#### [How to complete this task]
Output all of the entries below precisely as written.

#### [Material provided]
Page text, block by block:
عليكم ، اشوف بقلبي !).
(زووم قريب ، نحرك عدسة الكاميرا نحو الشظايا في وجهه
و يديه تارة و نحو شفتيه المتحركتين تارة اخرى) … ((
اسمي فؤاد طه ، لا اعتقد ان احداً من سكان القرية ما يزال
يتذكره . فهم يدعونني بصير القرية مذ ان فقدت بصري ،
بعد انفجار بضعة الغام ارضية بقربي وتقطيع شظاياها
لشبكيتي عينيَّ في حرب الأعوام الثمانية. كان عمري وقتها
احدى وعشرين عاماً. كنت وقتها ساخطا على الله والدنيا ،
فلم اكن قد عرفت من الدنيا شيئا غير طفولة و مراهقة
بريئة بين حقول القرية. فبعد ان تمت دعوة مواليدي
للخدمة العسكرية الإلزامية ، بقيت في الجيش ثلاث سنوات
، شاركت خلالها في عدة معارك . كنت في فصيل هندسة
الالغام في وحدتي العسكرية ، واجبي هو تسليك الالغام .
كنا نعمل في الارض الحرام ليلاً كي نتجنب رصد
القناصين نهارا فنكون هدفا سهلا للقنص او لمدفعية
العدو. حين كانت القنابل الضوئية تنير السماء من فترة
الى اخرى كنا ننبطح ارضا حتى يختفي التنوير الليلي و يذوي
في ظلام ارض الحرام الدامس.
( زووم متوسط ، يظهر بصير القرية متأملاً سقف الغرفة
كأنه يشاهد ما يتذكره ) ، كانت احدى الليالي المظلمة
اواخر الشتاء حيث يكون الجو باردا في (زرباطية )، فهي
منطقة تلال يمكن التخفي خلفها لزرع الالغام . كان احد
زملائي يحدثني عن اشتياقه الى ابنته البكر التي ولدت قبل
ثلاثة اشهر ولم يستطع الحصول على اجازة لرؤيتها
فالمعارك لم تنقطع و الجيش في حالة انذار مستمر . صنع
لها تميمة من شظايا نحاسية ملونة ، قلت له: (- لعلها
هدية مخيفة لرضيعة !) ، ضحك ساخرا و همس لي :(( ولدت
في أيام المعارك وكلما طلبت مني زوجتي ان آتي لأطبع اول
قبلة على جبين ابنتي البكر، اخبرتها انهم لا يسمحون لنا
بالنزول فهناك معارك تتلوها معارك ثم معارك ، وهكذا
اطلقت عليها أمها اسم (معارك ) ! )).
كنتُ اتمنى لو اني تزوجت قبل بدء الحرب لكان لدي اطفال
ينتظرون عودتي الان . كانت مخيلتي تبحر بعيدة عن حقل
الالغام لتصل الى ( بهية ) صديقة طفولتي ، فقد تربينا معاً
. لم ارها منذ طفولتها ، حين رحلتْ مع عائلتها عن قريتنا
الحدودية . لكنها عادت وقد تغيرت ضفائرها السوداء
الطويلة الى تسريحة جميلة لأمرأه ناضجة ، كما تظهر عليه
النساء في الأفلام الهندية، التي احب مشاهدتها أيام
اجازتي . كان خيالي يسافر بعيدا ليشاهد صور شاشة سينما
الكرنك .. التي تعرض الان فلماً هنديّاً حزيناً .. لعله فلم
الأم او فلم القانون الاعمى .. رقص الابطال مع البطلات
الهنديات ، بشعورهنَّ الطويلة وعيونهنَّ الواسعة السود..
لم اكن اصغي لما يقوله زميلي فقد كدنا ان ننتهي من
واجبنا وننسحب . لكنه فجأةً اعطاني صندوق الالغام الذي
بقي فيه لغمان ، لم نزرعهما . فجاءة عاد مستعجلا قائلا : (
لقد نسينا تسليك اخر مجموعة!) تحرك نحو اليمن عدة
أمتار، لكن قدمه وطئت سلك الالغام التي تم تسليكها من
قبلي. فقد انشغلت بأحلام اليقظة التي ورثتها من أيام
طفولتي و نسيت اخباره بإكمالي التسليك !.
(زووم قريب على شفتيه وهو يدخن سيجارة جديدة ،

#### [Response to this exercise]
Page text, block by block:
عليكم ، اشوف بقلبي !).
(زووم قريب ، نحرك عدسة الكاميرا نحو الشظايا في وجهه
و يديه تارة و نحو شفتيه المتحركتين تارة اخرى) … ((
اسمي فؤاد طه ، لا اعتقد ان احداً من سكان القرية ما يزال
يتذكره . فهم يدعونني بصير القرية مذ ان فقدت بصري ،
بعد انفجار بضعة الغام ارضية بقربي وتقطيع شظاياها
لشبكيتي عينيَّ في حرب الأعوام الثمانية. كان عمري وقتها
احدى وعشرين عاماً. كنت وقتها ساخطا على الله والدنيا ،
فلم اكن قد عرفت من الدنيا شيئا غير طفولة و مراهقة
بريئة بين حقول القرية. فبعد ان تمت دعوة مواليدي
للخدمة العسكرية الإلزامية ، بقيت في الجيش ثلاث سنوات
، شاركت خلالها في عدة معارك . كنت في فصيل هندسة
الالغام في وحدتي العسكرية ، واجبي هو تسليك الالغام .
كنا نعمل في الارض الحرام ليلاً كي نتجنب رصد
القناصين نهارا فنكون هدفا سهلا للقنص او لمدفعية
العدو. حين كانت القنابل الضوئية تنير السماء من فترة
الى اخرى كنا ننبطح ارضا حتى يختفي التنوير الليلي و يذوي
في ظلام ارض الحرام الدامس.
( زووم متوسط ، يظهر بصير القرية متأملاً سقف الغرفة
كأنه يشاهد ما يتذكره ) ، كانت احدى الليالي المظلمة
اواخر الشتاء حيث يكون الجو باردا في (زرباطية )، فهي
منطقة تلال يمكن التخفي خلفها لزرع الالغام . كان احد
زملائي يحدثني عن اشتياقه الى ابنته البكر التي ولدت قبل
ثلاثة اشهر ولم يستطع الحصول على اجازة لرؤيتها
فالمعارك لم تنقطع و الجيش في حالة انذار مستمر . صنع
لها تميمة من شظايا نحاسية ملونة ، قلت له: (- لعلها
هدية مخيفة لرضيعة !) ، ضحك ساخرا و همس لي :(( ولدت
في أيام المعارك وكلما طلبت مني زوجتي ان آتي لأطبع اول
قبلة على جبين ابنتي البكر، اخبرتها انهم لا يسمحون لنا
بالنزول فهناك معارك تتلوها معارك ثم معارك ، وهكذا
اطلقت عليها أمها اسم (معارك ) ! )).
كنتُ اتمنى لو اني تزوجت قبل بدء الحرب لكان لدي اطفال
ينتظرون عودتي الان . كانت مخيلتي تبحر بعيدة عن حقل
الالغام لتصل الى ( بهية ) صديقة طفولتي ، فقد تربينا معاً
. لم ارها منذ طفولتها ، حين رحلتْ مع عائلتها عن قريتنا
الحدودية . لكنها عادت وقد تغيرت ضفائرها السوداء
الطويلة الى تسريحة جميلة لأمرأه ناضجة ، كما تظهر عليه
النساء في الأفلام الهندية، التي احب مشاهدتها أيام
اجازتي . كان خيالي يسافر بعيدا ليشاهد صور شاشة سينما
الكرنك .. التي تعرض الان فلماً هنديّاً حزيناً .. لعله فلم
الأم او فلم القانون الاعمى .. رقص الابطال مع البطلات
الهنديات ، بشعورهنَّ الطويلة وعيونهنَّ الواسعة السود..
لم اكن اصغي لما يقوله زميلي فقد كدنا ان ننتهي من
واجبنا وننسحب . لكنه فجأةً اعطاني صندوق الالغام الذي
بقي فيه لغمان ، لم نزرعهما . فجاءة عاد مستعجلا قائلا : (
لقد نسينا تسليك اخر مجموعة!) تحرك نحو اليمن عدة
أمتار، لكن قدمه وطئت سلك الالغام التي تم تسليكها من
قبلي. فقد انشغلت بأحلام اليقظة التي ورثتها من أيام
طفولتي و نسيت اخباره بإكمالي التسليك !.
(زووم قريب على شفتيه وهو يدخن سيجارة جديدة ،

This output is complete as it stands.